46. Nabi Muhammad SAW adalah nabi yang terakhir, tidak ada lagi Nabi sesudah beliau. Begitu juga pangkat kenabian dan kerasulan, begitu juga nabi-nabi pembantu tidak ada lagi sesudah Nabi Muhammad SAW. Siapa saja yang menda’wakan dirinya sebagai nabi atau rasul baik nabi bersendiri maupun untuk menjelaskan syari’at Nabi Muhammad SAW, maka orang itu pembohong yang wajib dilawan.
47. Wajib dipercayai adanya Arsy, yaitu suatu benda makhluk Allah SWT yang dijadikan dari nur, terletak di tempat yang tinggi dan mulia, yang tidak diketahui hakekatnya dan kebesarannya. Hanya Allah SWT yang mengetahui, kita hanya wajib mengimaninya.48. Wajib diketahui adanya “Kursi Allah SWT” yaitu suatu benda makhluk Allah SWT yang bedekatan dan bertalDian dengan Arsy. Hakekat keberadaannya diserahkan kepada Allah SWT. Yang wajib kaum Ahlussunnah wal Jama’ah adalah mempercayainya.

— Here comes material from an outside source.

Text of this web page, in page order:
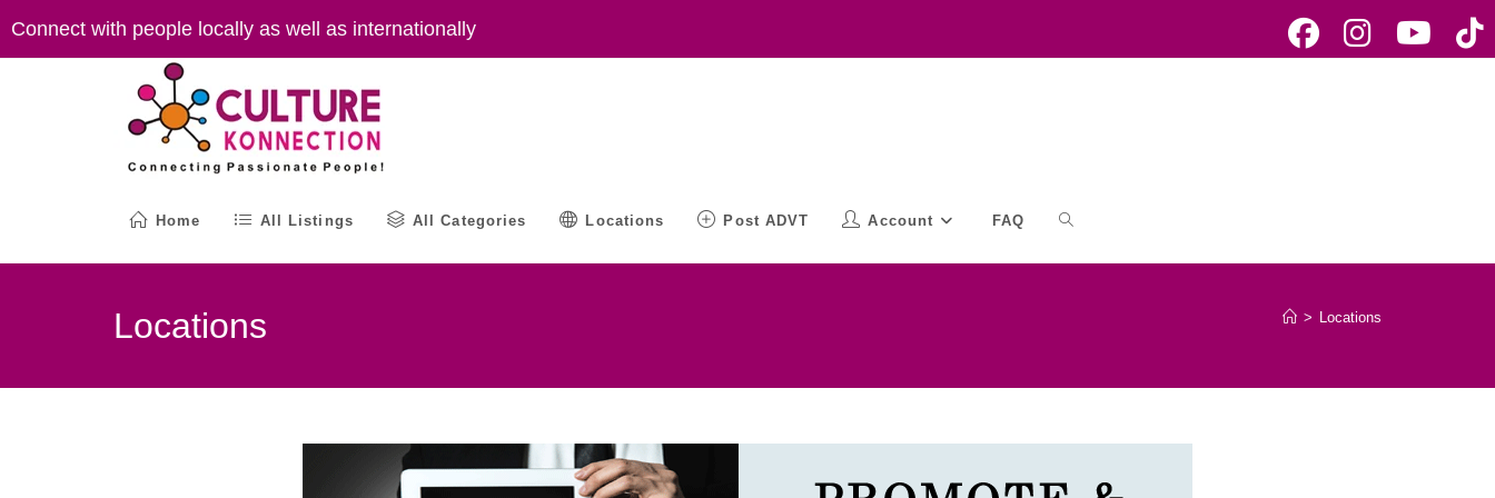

49. Wajib dipercayai adanya Qalam, yaitu suatu benda yang dijadikan Allah SWT untuk ‘menuliskan’ segala sesuatu yang akan terjadi di Lauh Mahfudh. Sekalian yang terjadi di dunia ini sudah dituliskan dengan Qalam di Lauh Mahfudh terlebih dahulu.
50. Surga dan neraka bersama penduduknya akan kekal selama-lamanya, tidak akan habis. Keduanya dikekalkan Allah SWT agar yang berbuat baik merasakan selama-lamanya ni’mat pekerjaan dan yang berbuat dosa merasai selama-lamanya siksa atas pebuatannya.

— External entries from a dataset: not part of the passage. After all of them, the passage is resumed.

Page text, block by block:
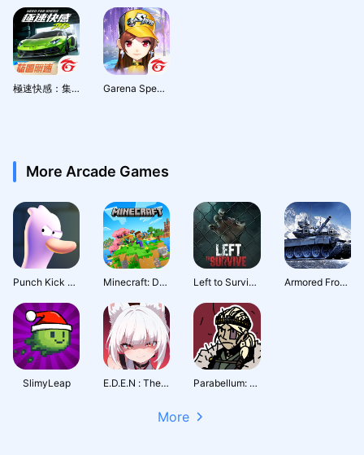
極速快感：集結 Garena Speed Drifters
More Arcade Games
Punch Kick Duck Minecraft: Dream it, Build it! Left to Survive: Action PVP & Dead Zombie Shooter Armored Frontline: Warzone
SlimyLeap E.D.E.N : The Last Line Parabellum: Siege of Legends
More

51. Dosa itu, menurut faham Ahlussunnah wal Jama’ah, terbagi dua, ada dosa besar dan ada dosa kecil. Dosa besar itu ialah syirik (mempersekutukan Alloh) ini paling berat atau paling besar, membunuh manusia dengan tidak hak, makan riba/rente uang, lari dari medan perang (perang sabil), menjadi tukang sihir mendurhakai ibu bapak, berbuat zina, berbuat liwath, berdusta terhadap Nabi dan lain-lain sebagainya. Kalau dosa besar tidak dikerjakan, maka dosa-dosa kecil akan diampuni saja oleh Alloh. Dosa besar hanya dapat diampuni kalau si pembuatnya taubat kepada Alloh.

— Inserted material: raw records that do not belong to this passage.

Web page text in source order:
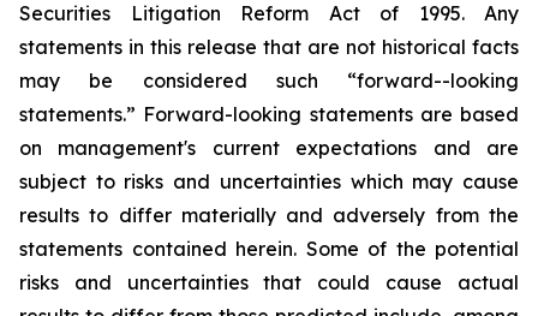
Securities Litigation Reform Act of 1995. Any
statements in this release that are not historical facts
may be considered such “forward--looking
statements.” Forward-looking statements are based
on management's current expectations and are
subject to risks and uncertainties which may cause
results to differ materially and adversely from the
statements contained herein. Some of the potential
risks and uncertainties that could cause actual

52. Orang mukmin bisa menjadi kafir kembali (riddah) dengan melakukan hal-hal di bawah ini :
a. Dalam i’tiqad : i. Syak atau ragu atas adanya Tuhan. ii. Syak atau ragu akan ke-Rasulan Nabi Muhammad Saw. iii. Syak atau ragu bahwa Al-Qur’an itu wahyu Tuhan iv. Syak atau ragu bahwa akan ada hari kiamat, hari akhirat, surga, neraka dan lain-lain sebagainya. v. Syak atau ragu bahwa Nabi Muhammad Saw Isra’ Mi’raj dengan ruh dan jasad. vi. Meng-i’tiqadkan bahwa Alloh tidak mempunyai sifat seperti ilmu, hayat, qidam baqa’, dan lain-lain. vii. Meng-i’tiqadkan bahwa Alloh bertubuh serupa manusia. viii. Menghalalkan pekerjaan yang telah sepakat ulama’ Islam mengharamkannya, seperti meyakini bahwa zina boleh baginya, berhenti puasa boleh baginya, membunuh orang boleh baginya, makan minum haram boleh baginya dan lain-lain sebagainya. ix. Mengharamkan pekerjaan yang sudah sepakat ulama’ Islam membolehknnya, seperti kawin haram baginya, jual beli haram baginya, makan minum haram baginya dan lain-lain sebagainya. x. Meniadakan suatu amalan ibadah yang telah sepakat ulama’ Islam mewajibkannnya, seperti sembahyang, puasa, zakat dan lain-lain sebagainya. xi. Mengingkari kesahabatan para sahabat-sahabat Nabi yang utama seperti Sayyidina Abu Bakar, Sayyidina Umar bin Khathab dan lain-lain sebagainya. xii. Mengingkari sepotong atau seluruhnya ayat suci Al-Qur’an atau menambah sepotong atau seluruh ayat suci al-Qur’an dengan tujuan menjadikannya menjadi Al-Qur’an. xiii. Mengingkari salah seorang Rasul yang telah sepakat ulama’-ulama’ Islam mengatakannya Rasul. xiv. Mendustakan Rasul-rasul Alloh. xv. Meng-i’tiqadkan ada Nabi sesudah Nabi Muhammad Saw. xvi. Mendakwahkan jadi Nabi atau Rasul setelah Nabi Muhammad Saw.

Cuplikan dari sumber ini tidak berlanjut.